The following examples further illustrate the invention.

example. Through the granulator nozzle 7 shown in FIG. 4, delivers 2500 kg / h of a 96% w / w urea water solution. Through the nozzle 8, 6000 m ³ / h of air is supplied at 5 ° C. The nozzle 9 feeds 2400 kg / h of granular urea containing granules having an average size of about 3 mm and a moisture content of 0.04% (determined by drying). Air from outlet 6 enters the cleaning system at a temperature of 55-60 ° C and 100% relative humidity. The temperature of the finished granulated product is 75 ° C, the pellet resistance is 1.6 - 2.0 kgs / gran.

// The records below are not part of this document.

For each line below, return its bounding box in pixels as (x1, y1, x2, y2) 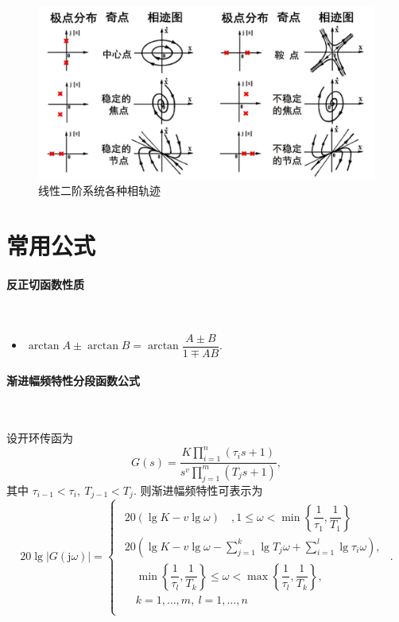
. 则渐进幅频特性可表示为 (133, 481, 263, 498)
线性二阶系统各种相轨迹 (38, 182, 161, 199)
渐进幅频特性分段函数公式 (6, 372, 140, 389)
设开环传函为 (6, 430, 73, 446)
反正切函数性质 (6, 275, 84, 292)
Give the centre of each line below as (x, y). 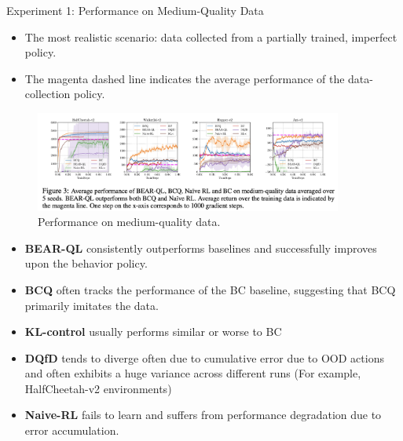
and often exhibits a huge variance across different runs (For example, (193, 373)
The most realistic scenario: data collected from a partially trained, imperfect (211, 36)
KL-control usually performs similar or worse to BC (153, 332)
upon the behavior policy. (86, 263)
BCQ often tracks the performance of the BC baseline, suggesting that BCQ (210, 289)
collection (48, 94)
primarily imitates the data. (92, 305)
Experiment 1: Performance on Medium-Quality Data (135, 10)
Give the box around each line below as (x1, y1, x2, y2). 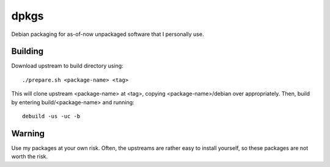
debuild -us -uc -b (22, 113, 81, 120)
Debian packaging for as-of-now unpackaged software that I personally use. (11, 30, 204, 38)
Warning (11, 128, 45, 138)
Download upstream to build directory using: (11, 62, 123, 69)
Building (11, 46, 44, 57)
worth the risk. (11, 153, 48, 160)

example (compared). The method is analogous to the first 1, except that the granulator has a nozzle forming a torch which uniformly covers the entire transverse section of the drum and air is supplied through nozzle 6 and discharged from nozzle 8. This produces 2400 kg / h of granular urea, wherein the granules are approximately 3 mm in size and 0.11% moisture content (determined by drying). Air volume 6000 m ³ / h. Air is discharged to the cleaning system at 7072 ° C, pellet resistance of 1.3 kgs / gran.

As can be seen from the examples given, the moisture content of the finished product according to the presented method is almost 3 times lower than in the known method. In addition, the finished product obtains a lower temperature of 20-25 ° C and a higher resistance of 20-50%.

Industrial applicability

BACKGROUND OF THE INVENTION The present invention relates to granulation techniques and equipment and can be used to make mineral fertilizers.

Claims (6)

Definition of the Invention 1. A method of obtaining a granular product from a solution, melt, or suspension by dispersing it in a bulk material in a volume of a rotating drum with internal blades in a moving air environment, characterized by delivering air counter-current along the axis of the drum and introducing the dispersible phase having a cross-sectional area of 20 to 50% of the cross-sectional area of the drum and having a maximum linear dimension of the transverse section of the torch approximately equal to the diameter of the circumference of the circumference of the circumference of the drum. 2. A method according to claim 1, characterized in that the transverse section of the torch has an oval whose major axis is the diameter of a circle formed at the free ends of the blades. 3. A drum granulator consisting of a rotatable drum with a transport nozzle having the shape of a blade constructed on the inner surface, a product loading and unloading chamber, air inlet and outlet nozzles, and a nozzle and loading tube disposed on a fixed part of the loading chamber. so that the air inlet nozzle is located in the discharge chamber, the air outlet tube is housed in the loading chamber, the nozzle outlet having a shape that provides a torch having a cross-sectional area of 20 to 50% of the drum cross-sectional area and the dimension is approximately equal to the diameter forming a circle formed by the free ends of the blades. 4. A drum granulator according to claim 3, wherein the nozzle outlet has an oval shape for forming a torch having a cross-sectional area of 20 to 50% of the drum cross-sectional area, and having a maximum linear dimension of the torch cross-section. a circle formed by the free ends of the blades. 5. A drum granulator according to claim 3 or 4, characterized in that it has an additional outer drum, a reciprocating screw located between and rotating the drums, and a small fraction return device to the inner drum, furthermore, the inner drum has a classifier attached to it. for both drums. 6. A drum granulator according to claim 5, characterized in that it is provided externally with a cooling jacket, which is made in the form of a hollow enclosure with internal baffles and cooling water supply and drain pipes.